[[ SUPPLIED DATA open ]]

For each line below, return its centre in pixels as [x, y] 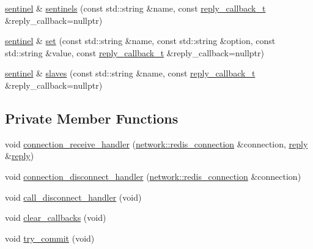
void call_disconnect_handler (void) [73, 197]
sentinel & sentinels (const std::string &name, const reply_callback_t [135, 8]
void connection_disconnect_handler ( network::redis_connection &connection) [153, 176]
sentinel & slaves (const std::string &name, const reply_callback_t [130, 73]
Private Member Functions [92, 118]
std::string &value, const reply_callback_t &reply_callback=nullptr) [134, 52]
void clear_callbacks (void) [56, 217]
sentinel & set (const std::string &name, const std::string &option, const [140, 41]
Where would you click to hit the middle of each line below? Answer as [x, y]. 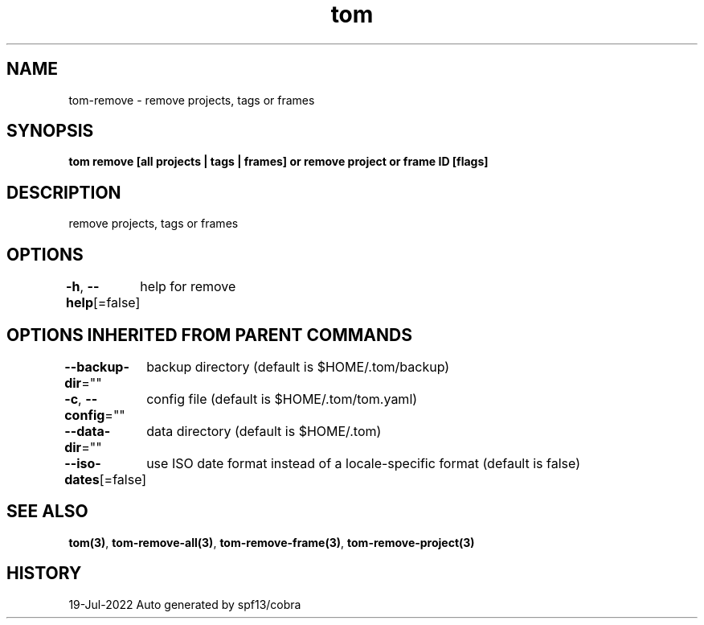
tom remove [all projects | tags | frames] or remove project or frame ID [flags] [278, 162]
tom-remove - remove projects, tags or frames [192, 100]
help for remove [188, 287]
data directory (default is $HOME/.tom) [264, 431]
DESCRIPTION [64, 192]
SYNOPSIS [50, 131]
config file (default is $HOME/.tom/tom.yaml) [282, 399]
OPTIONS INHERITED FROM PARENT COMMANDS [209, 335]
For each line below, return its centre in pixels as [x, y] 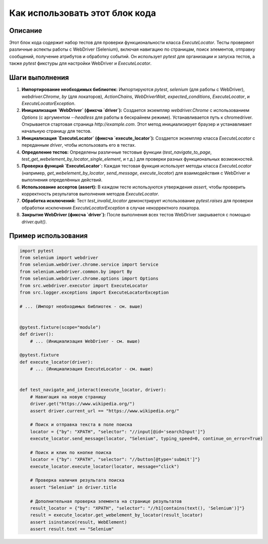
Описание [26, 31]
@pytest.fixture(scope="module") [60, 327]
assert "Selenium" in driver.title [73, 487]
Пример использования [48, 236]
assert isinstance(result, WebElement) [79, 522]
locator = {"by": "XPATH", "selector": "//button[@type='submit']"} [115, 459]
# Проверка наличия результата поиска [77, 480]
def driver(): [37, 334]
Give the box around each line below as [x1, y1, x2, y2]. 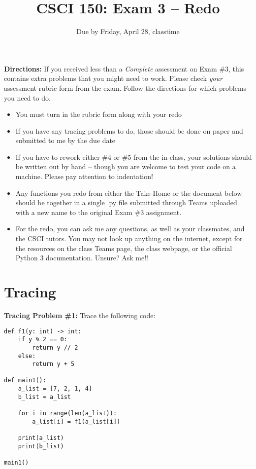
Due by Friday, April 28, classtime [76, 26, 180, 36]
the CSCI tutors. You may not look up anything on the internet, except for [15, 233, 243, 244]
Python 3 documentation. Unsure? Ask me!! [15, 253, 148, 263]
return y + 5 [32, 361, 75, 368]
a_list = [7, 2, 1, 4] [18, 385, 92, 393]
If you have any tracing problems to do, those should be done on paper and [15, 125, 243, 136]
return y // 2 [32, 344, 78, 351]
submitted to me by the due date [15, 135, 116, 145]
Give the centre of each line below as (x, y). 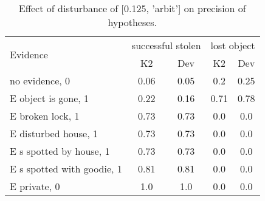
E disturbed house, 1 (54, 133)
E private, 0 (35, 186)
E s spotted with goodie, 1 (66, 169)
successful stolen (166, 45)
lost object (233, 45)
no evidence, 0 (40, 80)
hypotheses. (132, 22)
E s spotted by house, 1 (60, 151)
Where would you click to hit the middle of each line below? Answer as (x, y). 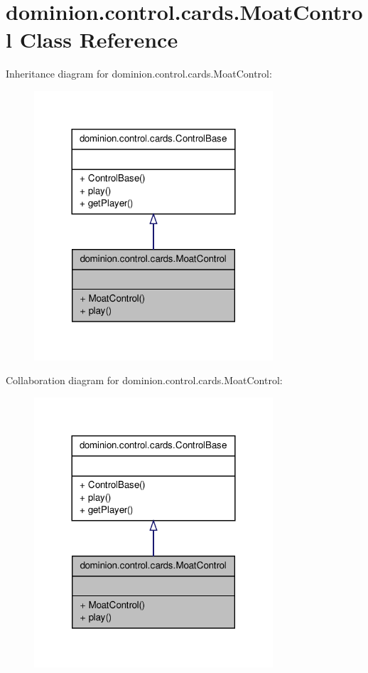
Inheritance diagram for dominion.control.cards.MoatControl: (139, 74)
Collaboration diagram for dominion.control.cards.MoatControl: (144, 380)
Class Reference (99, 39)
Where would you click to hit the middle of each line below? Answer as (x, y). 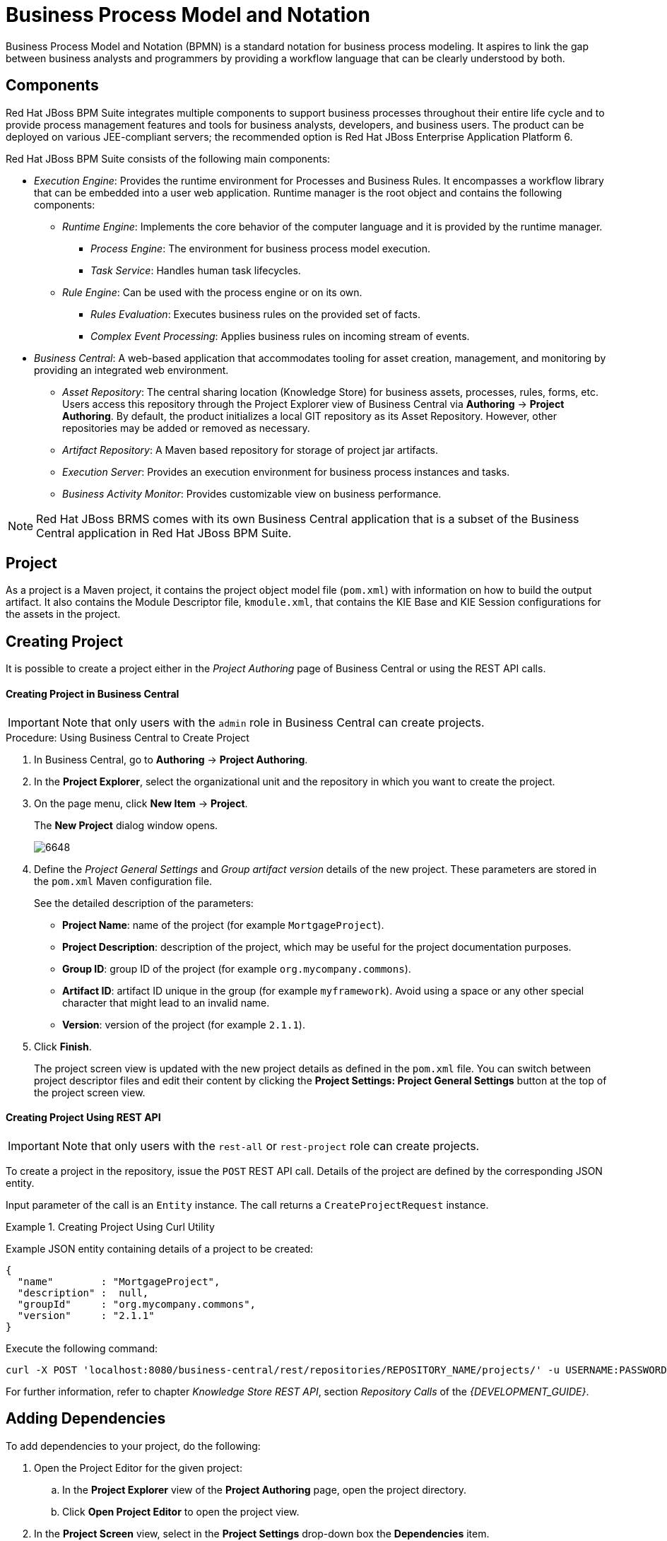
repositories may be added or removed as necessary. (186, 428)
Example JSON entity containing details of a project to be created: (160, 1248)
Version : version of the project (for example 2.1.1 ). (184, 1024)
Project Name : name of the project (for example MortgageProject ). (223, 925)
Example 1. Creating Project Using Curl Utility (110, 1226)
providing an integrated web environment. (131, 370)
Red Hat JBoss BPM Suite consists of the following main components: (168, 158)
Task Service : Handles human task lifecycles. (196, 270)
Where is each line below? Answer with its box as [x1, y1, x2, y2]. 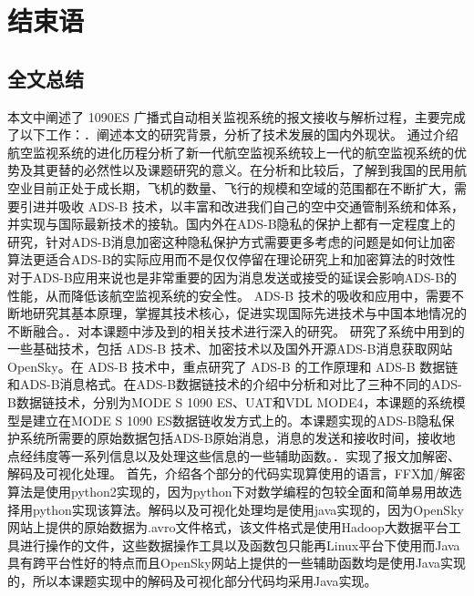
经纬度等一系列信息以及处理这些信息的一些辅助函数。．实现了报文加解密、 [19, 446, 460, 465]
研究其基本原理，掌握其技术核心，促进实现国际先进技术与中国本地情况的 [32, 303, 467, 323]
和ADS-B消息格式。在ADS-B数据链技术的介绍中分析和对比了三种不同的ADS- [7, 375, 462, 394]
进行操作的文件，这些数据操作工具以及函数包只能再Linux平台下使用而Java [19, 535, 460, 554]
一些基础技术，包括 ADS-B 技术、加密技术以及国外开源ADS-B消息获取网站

[[ SUPPLIED DATA closed ]]
[[ SUPPLIED DATA open ]]

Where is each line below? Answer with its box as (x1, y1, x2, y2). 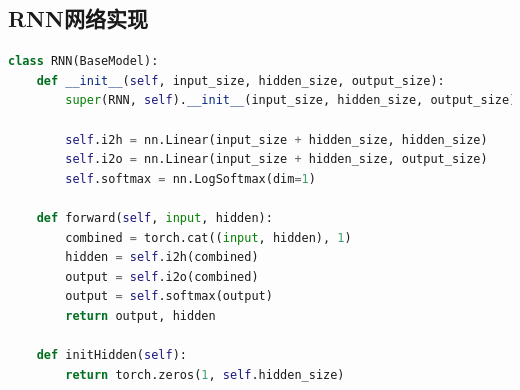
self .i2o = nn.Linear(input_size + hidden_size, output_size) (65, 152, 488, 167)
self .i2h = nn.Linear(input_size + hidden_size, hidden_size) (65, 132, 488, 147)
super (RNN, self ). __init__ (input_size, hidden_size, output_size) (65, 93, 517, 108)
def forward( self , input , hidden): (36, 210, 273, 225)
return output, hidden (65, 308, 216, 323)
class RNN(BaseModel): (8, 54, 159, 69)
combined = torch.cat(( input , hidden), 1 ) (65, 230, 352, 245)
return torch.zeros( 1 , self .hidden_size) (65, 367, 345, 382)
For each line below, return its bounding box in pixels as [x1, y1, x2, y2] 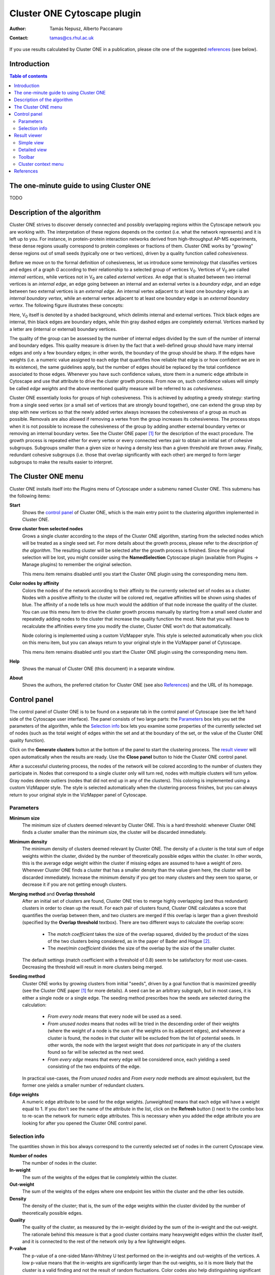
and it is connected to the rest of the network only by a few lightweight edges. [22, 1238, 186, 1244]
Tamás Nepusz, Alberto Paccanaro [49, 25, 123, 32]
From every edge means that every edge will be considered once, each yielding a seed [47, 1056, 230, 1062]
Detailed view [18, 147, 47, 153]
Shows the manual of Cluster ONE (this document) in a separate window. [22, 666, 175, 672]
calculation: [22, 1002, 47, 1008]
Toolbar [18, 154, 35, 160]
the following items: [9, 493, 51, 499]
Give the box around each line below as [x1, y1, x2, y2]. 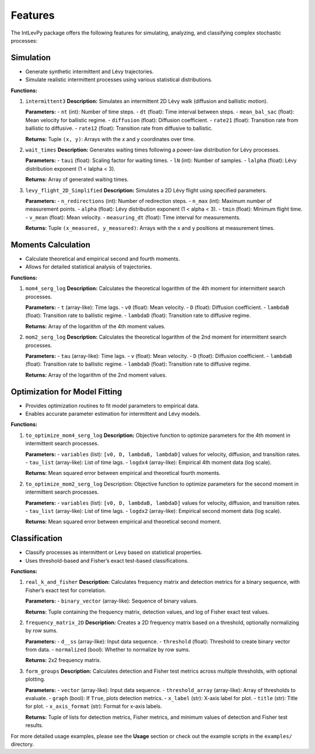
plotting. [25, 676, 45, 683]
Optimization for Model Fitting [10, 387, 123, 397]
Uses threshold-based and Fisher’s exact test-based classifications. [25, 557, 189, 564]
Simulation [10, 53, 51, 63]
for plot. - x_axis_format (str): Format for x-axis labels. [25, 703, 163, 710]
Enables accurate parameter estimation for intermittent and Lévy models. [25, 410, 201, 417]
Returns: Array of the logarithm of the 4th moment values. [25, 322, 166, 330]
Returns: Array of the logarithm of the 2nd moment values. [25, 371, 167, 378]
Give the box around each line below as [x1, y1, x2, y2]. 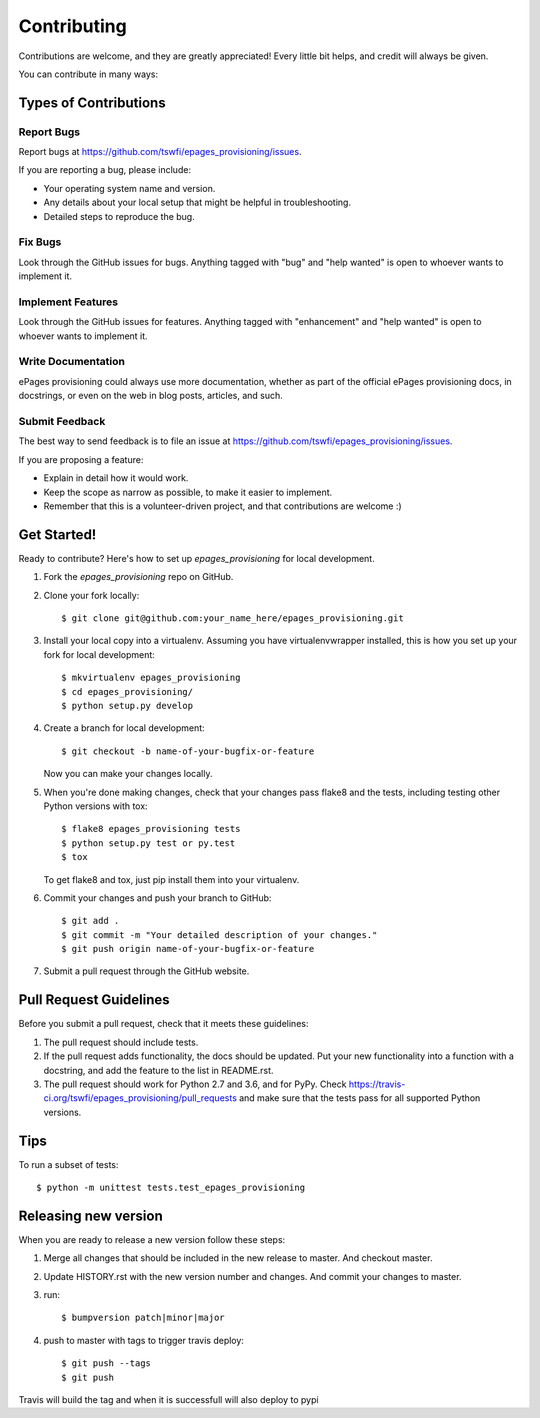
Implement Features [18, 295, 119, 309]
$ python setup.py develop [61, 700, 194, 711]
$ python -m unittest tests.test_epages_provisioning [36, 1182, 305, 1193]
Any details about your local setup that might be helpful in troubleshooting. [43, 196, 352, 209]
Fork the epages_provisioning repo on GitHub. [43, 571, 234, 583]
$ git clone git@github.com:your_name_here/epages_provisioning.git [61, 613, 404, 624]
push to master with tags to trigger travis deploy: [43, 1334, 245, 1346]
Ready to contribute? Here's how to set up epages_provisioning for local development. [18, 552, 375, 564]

[[ SUPPLIED DATA closed ]]

● PROBLEM
Find the word "setup" in the entries and show each line where it is found.

● YOUR RESPONSE
$ python setup.py develop [61, 700, 194, 711]
Any details about your local setup that might be helpful in troubleshooting. [43, 196, 352, 209]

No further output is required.